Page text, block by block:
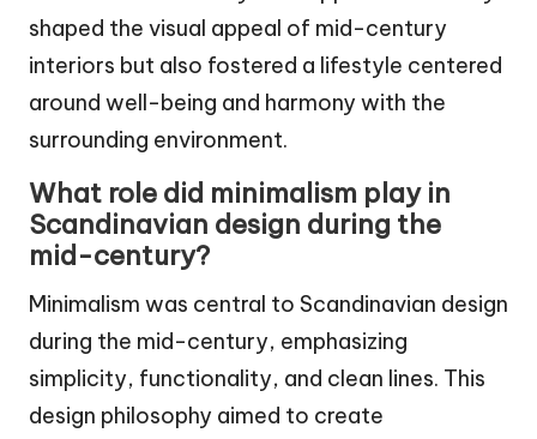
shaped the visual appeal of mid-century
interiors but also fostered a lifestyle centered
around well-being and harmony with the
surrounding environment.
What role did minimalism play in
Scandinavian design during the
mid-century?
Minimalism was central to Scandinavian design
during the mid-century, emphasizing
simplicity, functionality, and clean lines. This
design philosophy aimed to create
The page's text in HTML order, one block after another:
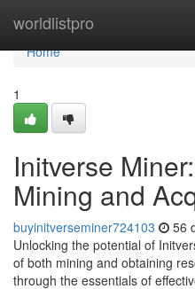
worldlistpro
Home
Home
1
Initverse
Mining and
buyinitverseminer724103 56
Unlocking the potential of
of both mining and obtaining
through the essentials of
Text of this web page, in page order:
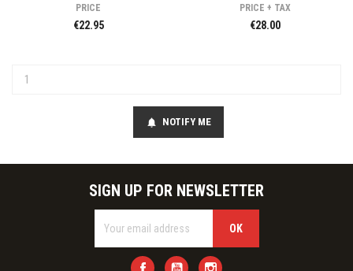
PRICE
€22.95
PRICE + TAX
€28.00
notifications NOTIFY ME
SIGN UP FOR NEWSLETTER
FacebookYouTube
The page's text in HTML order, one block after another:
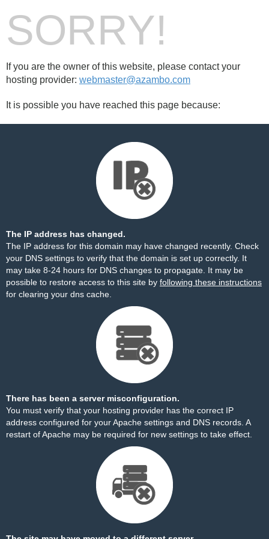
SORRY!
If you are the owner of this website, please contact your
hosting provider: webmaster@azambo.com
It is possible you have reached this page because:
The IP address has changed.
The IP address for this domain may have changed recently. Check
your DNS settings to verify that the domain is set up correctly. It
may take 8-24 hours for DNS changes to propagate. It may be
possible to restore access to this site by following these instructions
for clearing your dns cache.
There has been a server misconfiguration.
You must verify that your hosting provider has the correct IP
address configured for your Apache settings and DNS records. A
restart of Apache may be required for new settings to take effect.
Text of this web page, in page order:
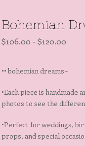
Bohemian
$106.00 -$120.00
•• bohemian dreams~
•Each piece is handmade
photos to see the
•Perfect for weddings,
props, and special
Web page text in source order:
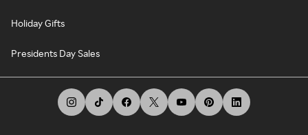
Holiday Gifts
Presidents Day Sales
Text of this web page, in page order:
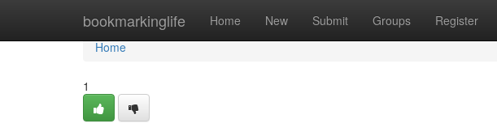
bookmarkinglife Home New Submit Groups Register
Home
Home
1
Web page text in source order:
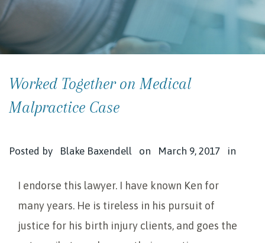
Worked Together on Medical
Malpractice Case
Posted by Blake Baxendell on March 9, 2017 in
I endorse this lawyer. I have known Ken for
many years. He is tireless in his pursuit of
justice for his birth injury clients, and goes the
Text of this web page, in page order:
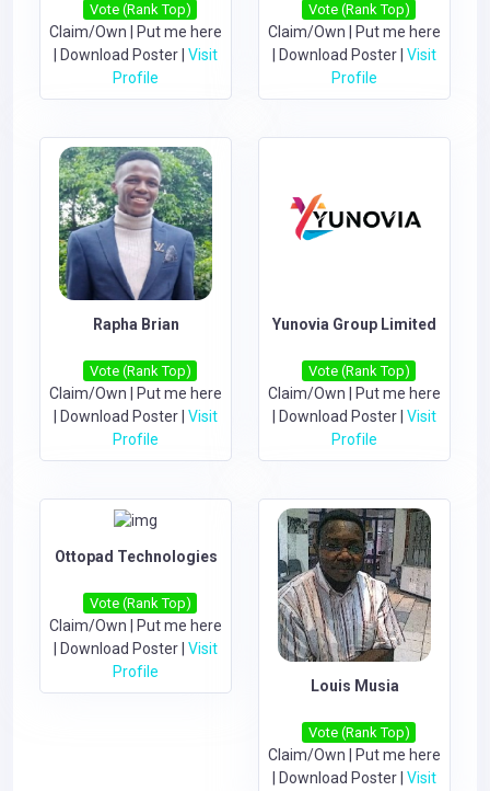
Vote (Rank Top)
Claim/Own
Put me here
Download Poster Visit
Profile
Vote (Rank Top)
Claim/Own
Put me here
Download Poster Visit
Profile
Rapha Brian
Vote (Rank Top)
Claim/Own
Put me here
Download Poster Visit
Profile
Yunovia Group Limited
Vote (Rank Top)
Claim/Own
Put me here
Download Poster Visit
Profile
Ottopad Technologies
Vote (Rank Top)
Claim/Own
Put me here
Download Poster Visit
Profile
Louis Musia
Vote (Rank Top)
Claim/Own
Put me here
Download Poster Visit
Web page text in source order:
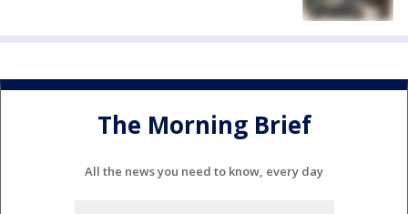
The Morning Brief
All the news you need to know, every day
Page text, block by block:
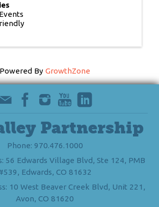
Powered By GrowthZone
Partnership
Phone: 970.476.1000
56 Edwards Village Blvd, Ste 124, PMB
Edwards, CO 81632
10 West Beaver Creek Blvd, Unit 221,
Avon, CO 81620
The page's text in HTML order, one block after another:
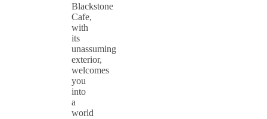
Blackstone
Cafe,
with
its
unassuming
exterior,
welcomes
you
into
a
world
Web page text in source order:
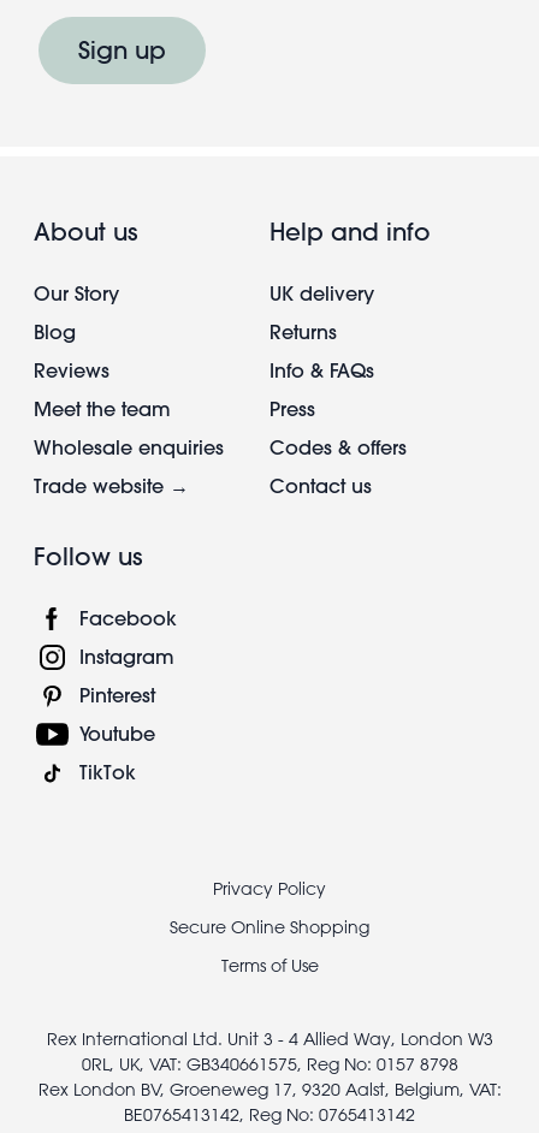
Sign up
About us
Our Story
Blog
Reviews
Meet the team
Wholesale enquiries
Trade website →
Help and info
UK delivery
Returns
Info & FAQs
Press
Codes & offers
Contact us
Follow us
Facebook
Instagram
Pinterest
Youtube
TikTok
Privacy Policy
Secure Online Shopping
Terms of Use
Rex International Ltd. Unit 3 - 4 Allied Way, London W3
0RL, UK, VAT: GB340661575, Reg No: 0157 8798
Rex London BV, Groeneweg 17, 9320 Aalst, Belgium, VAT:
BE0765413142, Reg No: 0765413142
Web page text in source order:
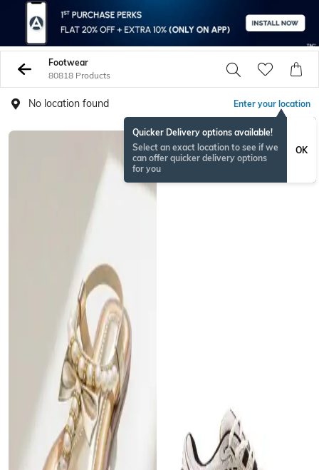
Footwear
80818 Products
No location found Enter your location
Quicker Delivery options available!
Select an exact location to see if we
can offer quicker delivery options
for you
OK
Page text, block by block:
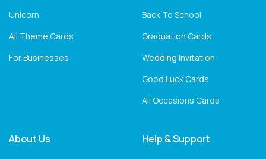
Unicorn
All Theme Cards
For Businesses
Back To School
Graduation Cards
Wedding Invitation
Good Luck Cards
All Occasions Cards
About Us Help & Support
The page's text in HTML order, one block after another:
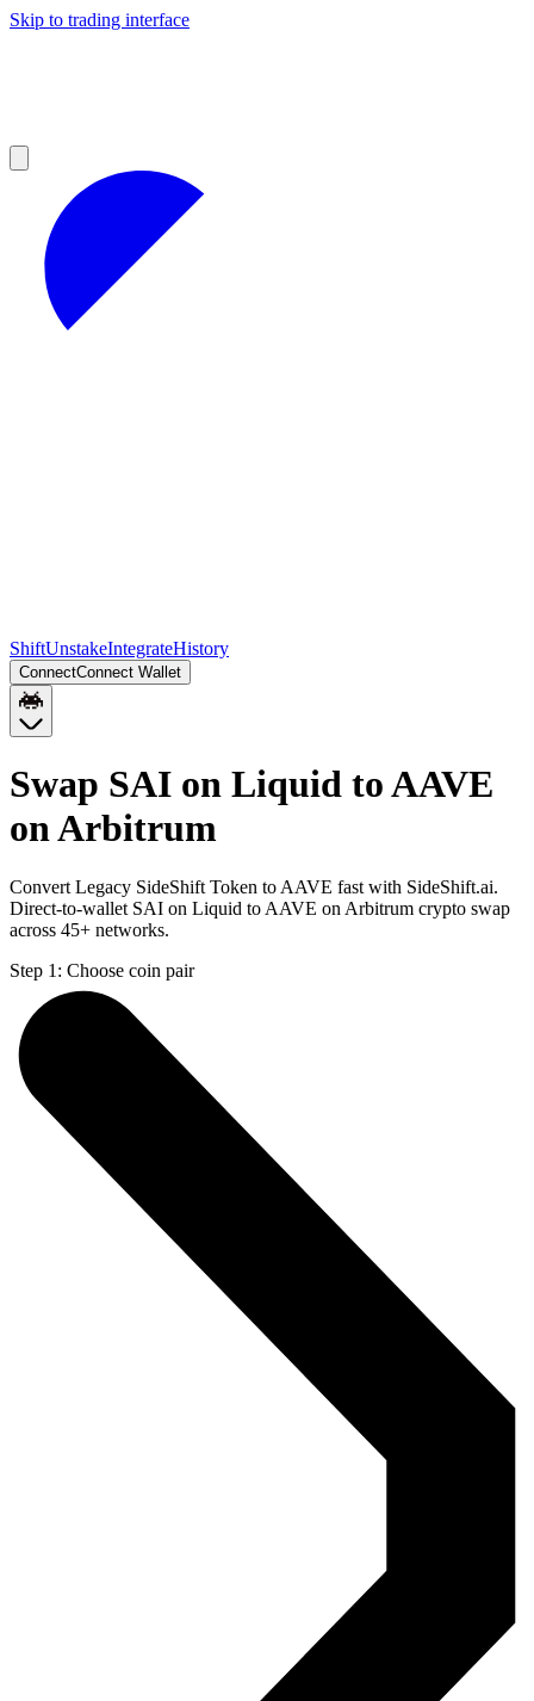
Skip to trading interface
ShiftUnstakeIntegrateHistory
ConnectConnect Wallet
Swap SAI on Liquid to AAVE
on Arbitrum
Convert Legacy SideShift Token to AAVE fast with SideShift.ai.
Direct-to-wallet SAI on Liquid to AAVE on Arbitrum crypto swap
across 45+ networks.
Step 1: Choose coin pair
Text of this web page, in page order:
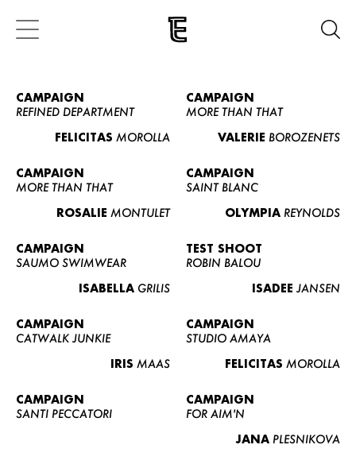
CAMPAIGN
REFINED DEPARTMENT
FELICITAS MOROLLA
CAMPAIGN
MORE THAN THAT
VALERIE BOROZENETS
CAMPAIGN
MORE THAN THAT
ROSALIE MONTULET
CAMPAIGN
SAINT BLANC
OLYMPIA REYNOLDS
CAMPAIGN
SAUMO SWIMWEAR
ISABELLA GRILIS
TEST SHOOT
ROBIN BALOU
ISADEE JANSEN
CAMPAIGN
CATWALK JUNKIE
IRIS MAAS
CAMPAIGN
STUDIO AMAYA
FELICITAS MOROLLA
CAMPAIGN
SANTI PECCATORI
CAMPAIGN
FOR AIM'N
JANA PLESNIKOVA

──────

Restate the data above word for word. Skip every picture.

ANSWER TO THIS PROBLEM ::
Page text, block by block:
shaped the visual appeal of mid-century
interiors but also fostered a lifestyle centered
around well-being and harmony with the
surrounding environment.
What role did minimalism play in
Scandinavian design during the
mid-century?
Minimalism was central to Scandinavian design
during the mid-century, emphasizing
simplicity, functionality, and clean lines. This
design philosophy aimed to create
The page's text in HTML order, one block after another:
worldlistpro
Home
Home
1
Initverse
Mining and
buyinitverseminer724103 56
Unlocking the potential of
of both mining and obtaining
through the essentials of
Text of this web page, in page order:
PRICE
€22.95
PRICE + TAX
€28.00
notifications NOTIFY ME
SIGN UP FOR NEWSLETTER
FacebookYouTube
The page's text in HTML order, one block after another:
SORRY!
If you are the owner of this website, please contact your
hosting provider: webmaster@azambo.com
It is possible you have reached this page because:
The IP address has changed.
The IP address for this domain may have changed recently. Check
your DNS settings to verify that the domain is set up correctly. It
may take 8-24 hours for DNS changes to propagate. It may be
possible to restore access to this site by following these instructions
for clearing your dns cache.
There has been a server misconfiguration.
You must verify that your hosting provider has the correct IP
address configured for your Apache settings and DNS records. A
restart of Apache may be required for new settings to take effect.
Text of this web page, in page order:
Bohemian
$106.00 -$120.00
•• bohemian dreams~
•Each piece is handmade
photos to see the
•Perfect for weddings,
props, and special
Web page text in source order:
Holiday Gifts
Presidents Day Sales
Text of this web page, in page order:
bookmarkinglife Home New Submit Groups Register
Home
Home
1
Web page text in source order:
Worked Together on Medical
Malpractice Case
Posted by Blake Baxendell on March 9, 2017 in
I endorse this lawyer. I have known Ken for
many years. He is tireless in his pursuit of
justice for his birth injury clients, and goes the
Text of this web page, in page order:
Vote (Rank Top)
Claim/Own
Put me here
Download Poster Visit
Profile
Vote (Rank Top)
Claim/Own
Put me here
Download Poster Visit
Profile
Rapha Brian
Vote (Rank Top)
Claim/Own
Put me here
Download Poster Visit
Profile
Yunovia Group Limited
Vote (Rank Top)
Claim/Own
Put me here
Download Poster Visit
Profile
Ottopad Technologies
Vote (Rank Top)
Claim/Own
Put me here
Download Poster Visit
Profile
Louis Musia
Vote (Rank Top)
Claim/Own
Put me here
Download Poster Visit
Web page text in source order:
The Morning Brief
All the news you need to know, every day
Page text, block by block:
Powered By GrowthZone
Partnership
Phone: 970.476.1000
56 Edwards Village Blvd, Ste 124, PMB
Edwards, CO 81632
10 West Beaver Creek Blvd, Unit 221,
Avon, CO 81620
The page's text in HTML order, one block after another:
Blackstone
Cafe,
with
its
unassuming
exterior,
welcomes
you
into
a
world
Web page text in source order:
Sign up
About us
Our Story
Blog
Reviews
Meet the team
Wholesale enquiries
Trade website →
Help and info
UK delivery
Returns
Info & FAQs
Press
Codes & offers
Contact us
Follow us
Facebook
Instagram
Pinterest
Youtube
TikTok
Privacy Policy
Secure Online Shopping
Terms of Use
Rex International Ltd. Unit 3 - 4 Allied Way, London W3
0RL, UK, VAT: GB340661575, Reg No: 0157 8798
Rex London BV, Groeneweg 17, 9320 Aalst, Belgium, VAT:
BE0765413142, Reg No: 0765413142
Web page text in source order:
Footwear
80818 Products
No location found Enter your location
Quicker Delivery options available!
Select an exact location to see if we
can offer quicker delivery options
for you
OK
Page text, block by block:
Unicorn
All Theme Cards
For Businesses
Back To School
Graduation Cards
Wedding Invitation
Good Luck Cards
All Occasions Cards
About Us Help & Support
The page's text in HTML order, one block after another:
Skip to trading interface
ShiftUnstakeIntegrateHistory
ConnectConnect Wallet
Swap SAI on Liquid to AAVE
on Arbitrum
Convert Legacy SideShift Token to AAVE fast with SideShift.ai.
Direct-to-wallet SAI on Liquid to AAVE on Arbitrum crypto swap
across 45+ networks.
Step 1: Choose coin pair
Text of this web page, in page order:
CAMPAIGN
REFINED DEPARTMENT
FELICITAS MOROLLA
CAMPAIGN
MORE THAN THAT
VALERIE BOROZENETS
CAMPAIGN
MORE THAN THAT
ROSALIE MONTULET
CAMPAIGN
SAINT BLANC
OLYMPIA REYNOLDS
CAMPAIGN
SAUMO SWIMWEAR
ISABELLA GRILIS
TEST SHOOT
ROBIN BALOU
ISADEE JANSEN
CAMPAIGN
CATWALK JUNKIE
IRIS MAAS
CAMPAIGN
STUDIO AMAYA
FELICITAS MOROLLA
CAMPAIGN
SANTI PECCATORI
CAMPAIGN
FOR AIM'N
JANA PLESNIKOVA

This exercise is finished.